◆ INFORMATION SHOWN
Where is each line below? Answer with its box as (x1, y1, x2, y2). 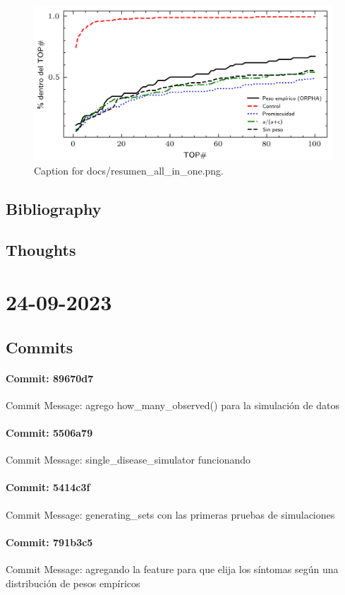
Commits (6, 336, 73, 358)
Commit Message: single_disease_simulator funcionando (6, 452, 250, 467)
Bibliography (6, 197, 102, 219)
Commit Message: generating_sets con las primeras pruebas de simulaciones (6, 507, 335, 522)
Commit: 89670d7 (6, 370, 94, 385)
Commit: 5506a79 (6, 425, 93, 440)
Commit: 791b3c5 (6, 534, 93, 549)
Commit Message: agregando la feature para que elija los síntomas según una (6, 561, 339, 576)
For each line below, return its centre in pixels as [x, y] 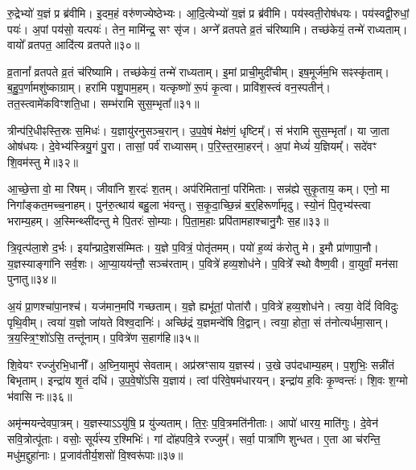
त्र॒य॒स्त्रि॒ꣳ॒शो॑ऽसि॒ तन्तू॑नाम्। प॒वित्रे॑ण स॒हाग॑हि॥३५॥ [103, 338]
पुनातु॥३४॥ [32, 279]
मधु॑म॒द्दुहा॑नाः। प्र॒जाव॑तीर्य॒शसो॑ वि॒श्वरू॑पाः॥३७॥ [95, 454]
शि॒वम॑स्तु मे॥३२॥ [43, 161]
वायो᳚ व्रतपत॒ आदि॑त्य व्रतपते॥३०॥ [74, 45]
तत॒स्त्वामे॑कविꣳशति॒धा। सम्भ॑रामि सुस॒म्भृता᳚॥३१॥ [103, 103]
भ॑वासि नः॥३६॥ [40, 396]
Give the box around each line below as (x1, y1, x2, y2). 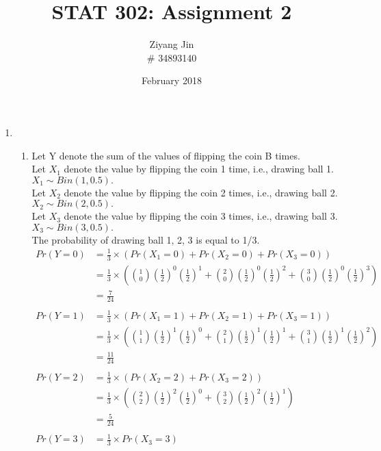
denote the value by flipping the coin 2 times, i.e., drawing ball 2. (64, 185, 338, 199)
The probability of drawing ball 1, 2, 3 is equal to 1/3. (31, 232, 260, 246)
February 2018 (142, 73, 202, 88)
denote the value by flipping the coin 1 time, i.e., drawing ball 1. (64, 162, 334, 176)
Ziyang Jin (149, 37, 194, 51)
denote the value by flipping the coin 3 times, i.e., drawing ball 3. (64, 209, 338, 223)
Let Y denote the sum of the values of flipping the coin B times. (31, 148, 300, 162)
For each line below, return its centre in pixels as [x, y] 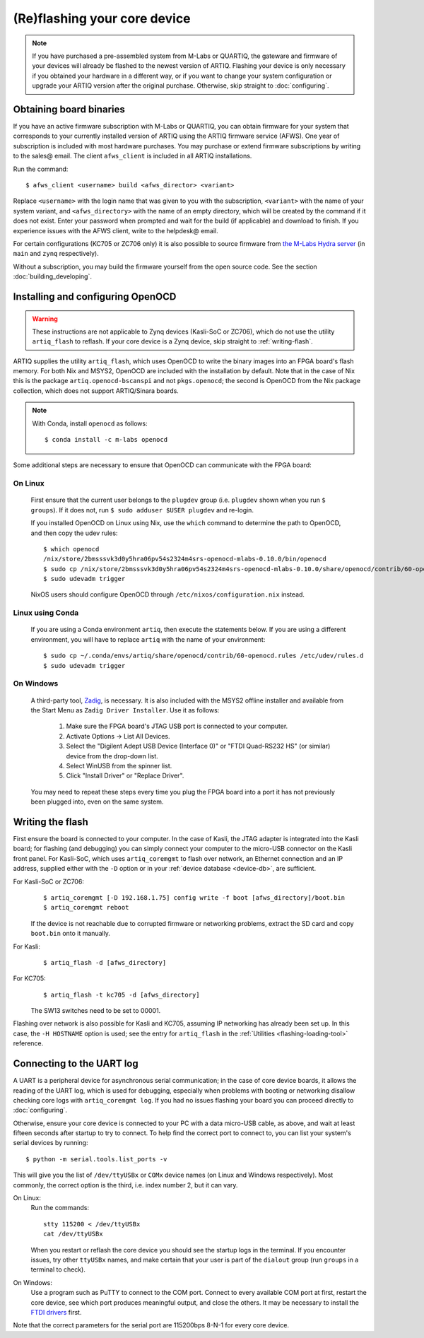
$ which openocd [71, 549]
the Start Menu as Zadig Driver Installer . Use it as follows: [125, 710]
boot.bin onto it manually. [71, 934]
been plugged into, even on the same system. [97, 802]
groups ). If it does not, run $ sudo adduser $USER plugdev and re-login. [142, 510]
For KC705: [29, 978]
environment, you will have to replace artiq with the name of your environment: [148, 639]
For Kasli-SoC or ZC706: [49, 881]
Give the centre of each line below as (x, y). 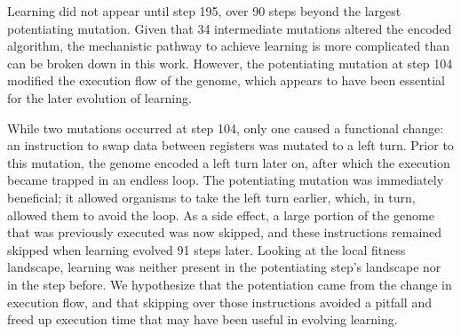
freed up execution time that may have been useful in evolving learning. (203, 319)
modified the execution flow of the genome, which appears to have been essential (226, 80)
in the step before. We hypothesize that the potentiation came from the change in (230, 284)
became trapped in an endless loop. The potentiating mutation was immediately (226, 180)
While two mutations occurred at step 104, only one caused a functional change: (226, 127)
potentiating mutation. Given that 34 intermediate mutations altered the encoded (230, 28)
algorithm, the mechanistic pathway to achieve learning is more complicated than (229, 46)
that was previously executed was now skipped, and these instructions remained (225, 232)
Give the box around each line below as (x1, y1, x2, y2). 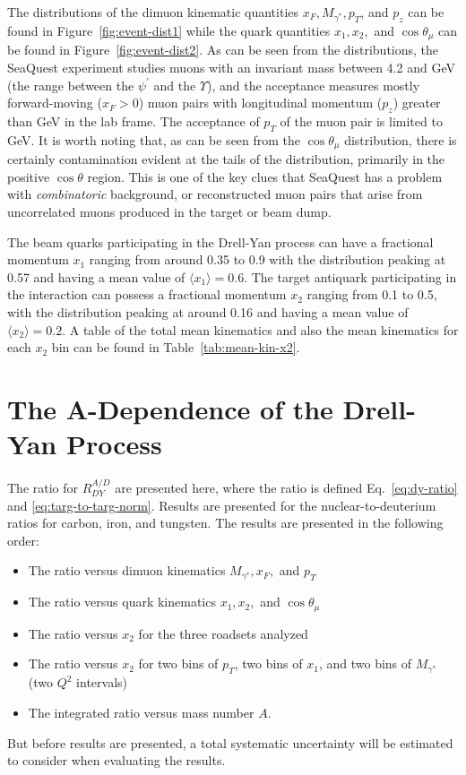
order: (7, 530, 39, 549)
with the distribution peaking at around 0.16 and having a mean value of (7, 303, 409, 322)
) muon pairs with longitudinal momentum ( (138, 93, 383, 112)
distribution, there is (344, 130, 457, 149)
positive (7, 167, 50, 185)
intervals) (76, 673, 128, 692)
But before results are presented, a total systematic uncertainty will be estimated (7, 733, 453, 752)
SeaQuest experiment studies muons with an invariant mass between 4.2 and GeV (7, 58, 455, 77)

◆ ASSIGNMENT
Retype the data shown above exactly, excluding any picture it contains.

◆ WRITTEN REPLY
Where is each line below? Answer with its box as (x1, y1, x2, y2). 
Commits (6, 336, 73, 358)
Commit Message: single_disease_simulator funcionando (6, 452, 250, 467)
Bibliography (6, 197, 102, 219)
Commit Message: generating_sets con las primeras pruebas de simulaciones (6, 507, 335, 522)
Commit: 89670d7 (6, 370, 94, 385)
Commit: 5506a79 (6, 425, 93, 440)
Commit: 791b3c5 (6, 534, 93, 549)
Commit Message: agregando la feature para que elija los síntomas según una (6, 561, 339, 576)
For each line below, return its centre in pixels as [x, y] 
त्र॒य॒स्त्रि॒ꣳ॒शो॑ऽसि॒ तन्तू॑नाम्। प॒वित्रे॑ण स॒हाग॑हि॥३५॥ [103, 338]
पुनातु॥३४॥ [32, 279]
मधु॑म॒द्दुहा॑नाः। प्र॒जाव॑तीर्य॒शसो॑ वि॒श्वरू॑पाः॥३७॥ [95, 454]
शि॒वम॑स्तु मे॥३२॥ [43, 161]
वायो᳚ व्रतपत॒ आदि॑त्य व्रतपते॥३०॥ [74, 45]
तत॒स्त्वामे॑कविꣳशति॒धा। सम्भ॑रामि सुस॒म्भृता᳚॥३१॥ [103, 103]
भ॑वासि नः॥३६॥ [40, 396]
Give the box around each line below as (x1, y1, x2, y2). 
denote the value by flipping the coin 2 times, i.e., drawing ball 2. (64, 185, 338, 199)
The probability of drawing ball 1, 2, 3 is equal to 1/3. (31, 232, 260, 246)
February 2018 (142, 73, 202, 88)
denote the value by flipping the coin 1 time, i.e., drawing ball 1. (64, 162, 334, 176)
Ziyang Jin (149, 37, 194, 51)
denote the value by flipping the coin 3 times, i.e., drawing ball 3. (64, 209, 338, 223)
Let Y denote the sum of the values of flipping the coin B times. (31, 148, 300, 162)
For each line below, return its centre in pixels as [x, y] 
$ which openocd [71, 549]
the Start Menu as Zadig Driver Installer . Use it as follows: [125, 710]
boot.bin onto it manually. [71, 934]
been plugged into, even on the same system. [97, 802]
groups ). If it does not, run $ sudo adduser $USER plugdev and re-login. [142, 510]
For KC705: [29, 978]
environment, you will have to replace artiq with the name of your environment: [148, 639]
For Kasli-SoC or ZC706: [49, 881]
Give the centre of each line below as (x, y). 
freed up execution time that may have been useful in evolving learning. (203, 319)
modified the execution flow of the genome, which appears to have been essential (226, 80)
in the step before. We hypothesize that the potentiation came from the change in (230, 284)
became trapped in an endless loop. The potentiating mutation was immediately (226, 180)
While two mutations occurred at step 104, only one caused a functional change: (226, 127)
potentiating mutation. Given that 34 intermediate mutations altered the encoded (230, 28)
algorithm, the mechanistic pathway to achieve learning is more complicated than (229, 46)
that was previously executed was now skipped, and these instructions remained (225, 232)
Give the box around each line below as (x1, y1, x2, y2). 
order: (7, 530, 39, 549)
with the distribution peaking at around 0.16 and having a mean value of (7, 303, 409, 322)
) muon pairs with longitudinal momentum ( (138, 93, 383, 112)
distribution, there is (344, 130, 457, 149)
positive (7, 167, 50, 185)
intervals) (76, 673, 128, 692)
But before results are presented, a total systematic uncertainty will be estimated (7, 733, 453, 752)
SeaQuest experiment studies muons with an invariant mass between 4.2 and GeV (7, 58, 455, 77)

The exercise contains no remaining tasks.